Anyway, 1 1/4' should greatly simplify your problem. Would there perhaps be enough room under the Bug running boards on each side to route the lines?
Andy1
Anyway, 1 1/4' should greatly simplify your problem. Would there perhaps be enough room under the Bug running boards on each side to route the lines?
Andy1
On a side note, what size radiator are you running? It looks like I will end up with a 17" X 27" with two 14" fans. I think that will be big enough for a 2.2 liter....
Bandit -
We are going to meet halfway on this radiator subject. That huge roof scoop had me thinking , but not going to happen. No it isn't going up front either. I still can't bring myself to do it, but I will take your suggestion on running the intercooler in front of the radiator instead of side by side. If I do have a small lack of air flow, the size of the radiator should take care of cooling the engine.
#84
I honestly want to make this my daily driver. Building a car from the ground up (minus the body) has been a dream of mine for years. I want to make it as simple and fail safe as possible. The less I have going on, the less that can go wrong.
#85
Well I haven't had much time to get anything done on the Bug lately. Probably this weekend though. I did however find out some bad news. I got some very nice Manley turbo tuff rods for way too good of a price. They aren't going to work. The big end is way to small, the small end is way too big, and the rod is .120" too long.... I called Manley and they said these were a special order rod from the GM Performance division and that everything about them was custom. Yes I can make them work with some custom pistons and some machine work on the crank but I am not sure if I want to go that route. So I am either dumping those rods and going with Eagle H-beams or getting a set of custom pistons and doing a NA setup.
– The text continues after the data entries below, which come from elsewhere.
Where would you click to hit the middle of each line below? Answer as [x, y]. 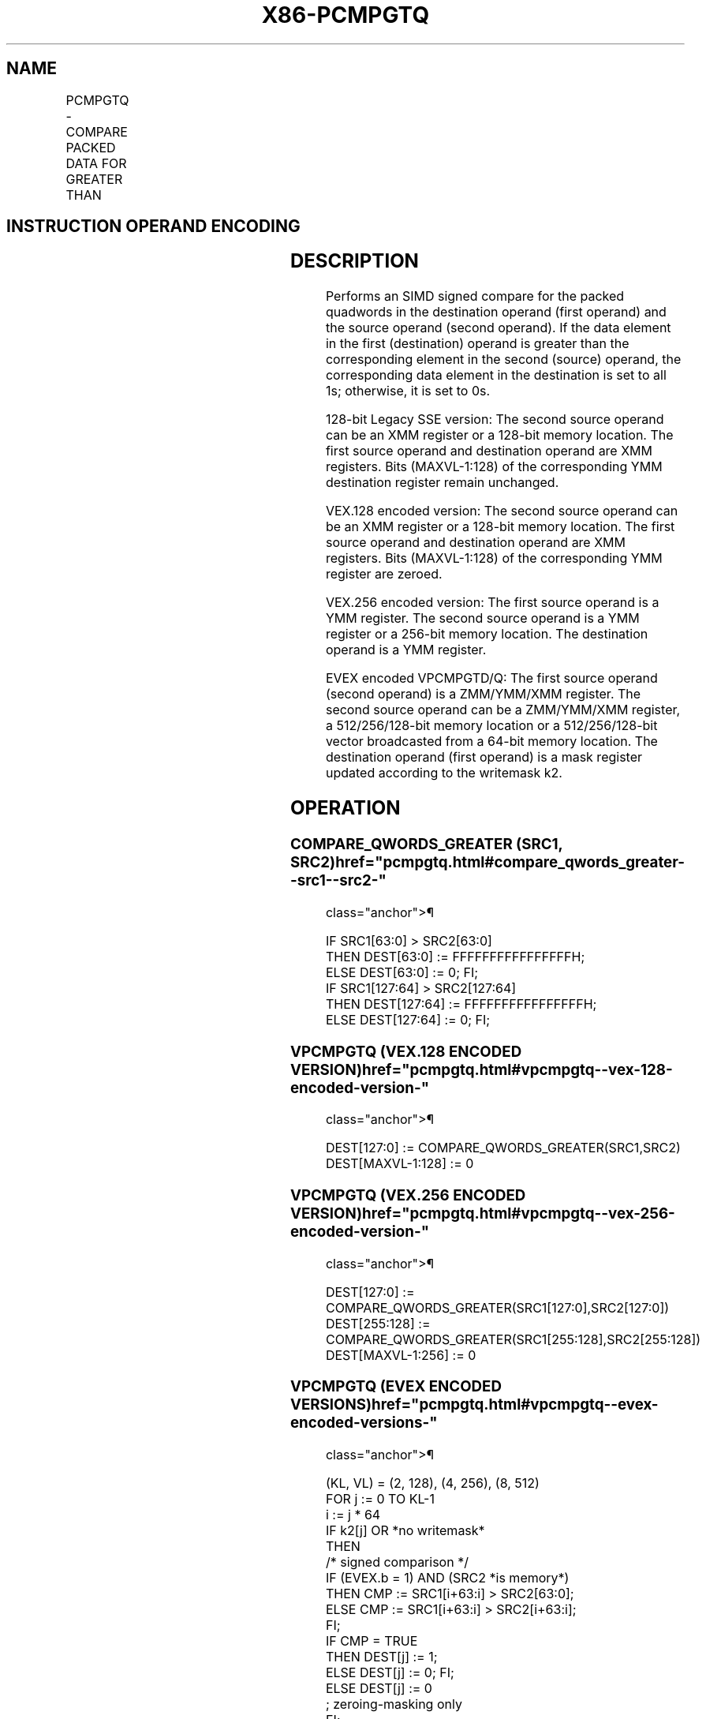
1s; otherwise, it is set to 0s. [408, 391]
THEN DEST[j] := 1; [381, 1657]
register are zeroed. [384, 574]
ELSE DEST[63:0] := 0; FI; [402, 972]
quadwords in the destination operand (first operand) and [496, 312]
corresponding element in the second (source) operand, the [503, 360]
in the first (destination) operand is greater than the [477, 344]
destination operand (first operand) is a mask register [484, 757]

The turbo setup would be faster, 50hp or so more, but I think the powerband of a 300hp NA 2.2 liter would be a blast. It would be like a 8000 rpm 2 stroke! The car doesn't weigh anything so TQ is not necessary. Its going to be about $1000 cheaper going the NA route and I am on a budget! What do you guys think?
#86
TECH Addict
iTrader: (1)
Not sure why I feel obliged to offer so much of my personal opinion, but I wouldn't have gone turbo in the first place. I think NA or supercharger are just more predictable in how the power come on and so typically better for combination street and curvey track use. I'm not saying a turbo can't work great in those applications also, it's just not my preference. I prefer the "geared" feel of NA and supercharged applications because I know exactly what kind of power I'm going to get for a given pedal position and gear without regard for how the turbo is spooling - it just makes me more comfortable going in and out of corners. You will still have great power-to-weight if you build a 300hp NA setup.
#87
A blower was my original plan but after seeing how easy it is to make power with a turbo, I wanted to go that route. It would still have good power below boost and get great MPG. But the I also thought if I was going to road race this thing, forced induction is going to be throwing a lot of heat down that intake manifold and even more stress on the engine and have a powerband with a mind of its own. So that brought me back to NA. I like the idea of having more RPMs in each gear and the sound of a big cam in a 4 cyl. My only downside would be the lack of power down low. Again, the car won't weigh much so I don't think it will be a big deal. I do plan on driving it a lot, so I am hoping it doesn't kill the driveability.
#88
Bandit -
Thank you for all the suggestions. I feel like you have more real life experience with most of the suspension stuff and have probably done more auto X then me. I have been around this kind of stuff all my life, built my first engine at 15, did my first LS conversion at 17, have built over 150 LS engines and 75 Ecotecs by now, but have never built something from the ground up. I have a good idea about what I am doing but not a pro by any means.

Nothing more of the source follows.